Banner Iklan

Senator Lia Istifhama Refleksikan Hari Kartini: Perempuan Bisa Jadi Pemimpin di Era Modern?

Admin JSN
22 April 2026 | 12.18 WIB Last Updated 2026-04-22T05:19:22Z
Senator DPD RI Lia Istifhama saat menerima penghargaan dari media atas sepak terjangnya sebagai penyambung aspirasi masyarakat ke Senayan./dok. Istimewa

SURABAYA | JATIMSATUNEWS.COM - Senator DPD RI Lia Istifhama merefleksikan momen Hari Kartini 2026 pada Selasa, 21 April untuk memikirkan lagi tentang kepemimpinan perempuan di era modern.

Menurut Anggota Komite III DPD RI, Lia Istifhama, peringatan Hari Kartini dapat menjadi ruang refleksi atas peran strategis perempuan di tengah perubahan zaman yang semakin dinamis.

Pada era modern, perempuan tidak lagi ditempatkan sebagai objek pembangunan, melainkan telah bertransformasi menjadi subjek utama, bahkan pengarah dalam berbagai sektor kehidupan.

Melihat hal ini, Lia Istifhama menilai kemajuan kesetaraan gender saat ini sudah semakin nyata. Perempuan kini tampil sebagai pengambil keputusan, pemimpin, sekaligus penggerak perubahan di berbagai bidang.

Perempuan Sudah Maju, Namun Tantangan Solidaritas Masih Nyata

Pada dialog Aspirasi edisi Hari Kartini di Pro1 RRI Surabaya, Selasa (21/4), Lia mengungkapkan bahwa ruang bagi perempuan untuk berkembang kini makin terbuka lebar.

"Kalau kita lihat saat ini, perempuan sudah banyak yang berada di posisi strategis. Mereka memimpin organisasi, menjadi menteri, kepala dinas, hingga terlibat langsung dalam pengambilan kebijakan," ungkapnya.

Walau demikian, ia menegaskan bahwa tantangan perempuan masa kini telah bergeser. Bukan lagi soal akses atau kesempatan, melainkan pada aspek solidaritas yang dinilai masih perlu diperkuat.

"Yang menjadi tantangan saat ini adalah dukungan antarperempuan yang belum optimal.

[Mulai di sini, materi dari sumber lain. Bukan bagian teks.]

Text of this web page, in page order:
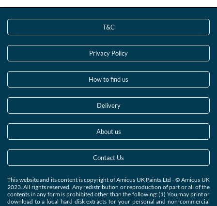
T&C
Privacy Policy
How to find us
Delivery
About us
Contact Us
This website and its content is copyright of Amicus UK Paints Ltd - © Amicus UK
2023. All rights reserved. Any redistribution or reproduction of part or all of the
contents in any form is prohibited other than the following: (1) You may print or
download to a local hard disk extracts for your personal and non-commercial
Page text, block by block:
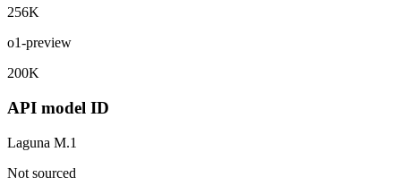
256K
o1-preview
200K
API model ID
Laguna M.1
Not sourced
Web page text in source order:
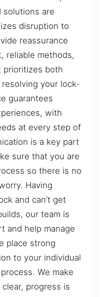
solutions are
disruption to
reassurance
reliable methods,
prioritizes both
your lock-
guarantees
with
at every step of
is a key part
sure that you are
so there is no
Having
and can’t get
our team is
and help manage
place strong
to your individual
We make
progress is
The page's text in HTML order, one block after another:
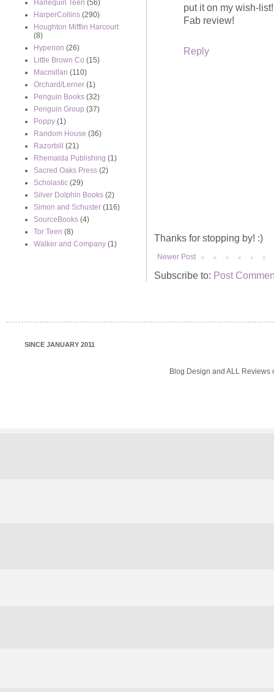
put it on my wish-list!
Fab review!
Reply
Thanks for stopping by! :)
Newer Post
Subscribe to: Post
Harlequin Teen (56)
HarperCollins (290)
Houghton Mifflin Harcourt
(8)
Hyperion (26)
Little Brown Co (15)
Macmillan (110)
Orchard/Lerner (1)
Penguin Books (32)
Penguin Group (37)
Poppy (1)
Random House (36)
Razorbill
(21)
Rhemalda Publishing (1)
Sacred Oaks Press (2)
Scholastic (29)
Silver Dolphin Books (2)
Simon and Schuster (116)
SourceBooks (4)
Tor Teen (8)
Walker and Company (1)
SINCE JANUARY 2011
Blog Design and ALL
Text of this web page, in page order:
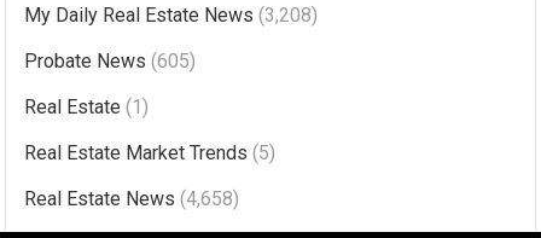
t
i
:
My Daily Real Estate News (3,208)
Probate News (605)
Real Estate (1)
Real Estate Market Trends (5)
Real Estate News (4,658)
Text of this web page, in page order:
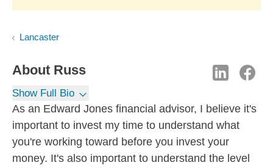
Lancaster
About Russ
Show Full Bio
As an Edward Jones financial advisor, I believe it's
important to invest my time to understand what
you're working toward before you invest your
money. It's also important to understand the level
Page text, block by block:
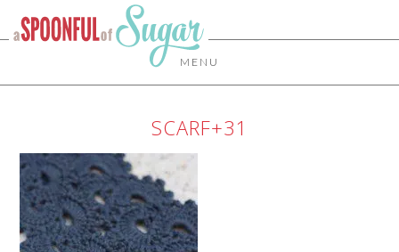
MENU
SCARF+31
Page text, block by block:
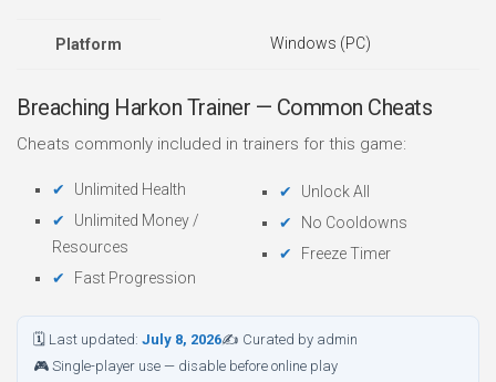
Platform Windows (PC)
Breaching Harkon Trainer — Common Cheats
Cheats commonly included in trainers for this game:
Unlimited Health
Unlimited Money /
Resources
Fast Progression
Unlock All
No Cooldowns
Freeze Timer
🗓 Last updated: July 8, 2026✍ Curated by admin
🎮 Single-player use — disable before online play
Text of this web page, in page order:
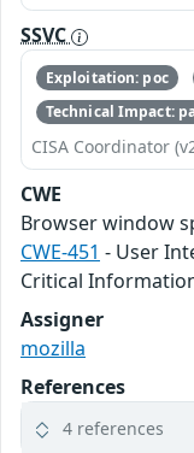
SSVC
Exploitation: poc
Technical Impact:
CISA Coordinator
CWE
Browser window
CWE-451 - User
Critical
Assigner
mozilla
References
4 references
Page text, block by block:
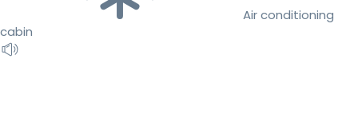
Air conditioning
cabin
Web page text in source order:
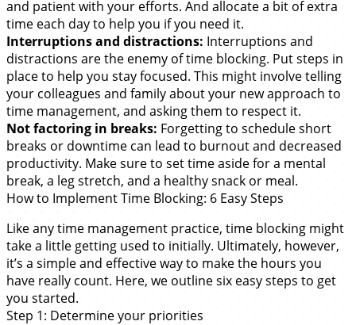
and patient with your efforts. And allocate a bit of extra
time each day to help you if you need it.
Interruptions and distractions: Interruptions and
distractions are the enemy of time blocking. Put steps in
place to help you stay focused. This might involve telling
your colleagues and family about your new approach to
time management, and asking them to respect it.
Not factoring in breaks: Forgetting to schedule short
breaks or downtime can lead to burnout and decreased
productivity. Make sure to set time aside for a mental
break, a leg stretch, and a healthy snack or meal.
How to Implement Time Blocking: 6 Easy Steps
Like any time management practice, time blocking might
take a little getting used to initially. Ultimately, however,
it’s a simple and effective way to make the hours you
have really count. Here, we outline six easy steps to get
you started.
Step 1: Determine your priorities

Padahal, ketika perempuan saling menguatkan, dampaknya akan jauh lebih besar," lanjutnya.

Konsep I’m, I Can, I Have: Cara Membangun Perempuan Berdaya

Guna menjawab tantangan tersebut, Lia memperkenalkan pendekatan sederhana namun fundamental melalui konsep I’m, I can, dan I have sebagai fondasi perempuan berdaya.

Menurutnya, kesadaran diri menjadi titik awal yang krusial. Perempuan perlu memahami identitas dan potensi yang dimiliki sebagai dasar membangun kepercayaan diri.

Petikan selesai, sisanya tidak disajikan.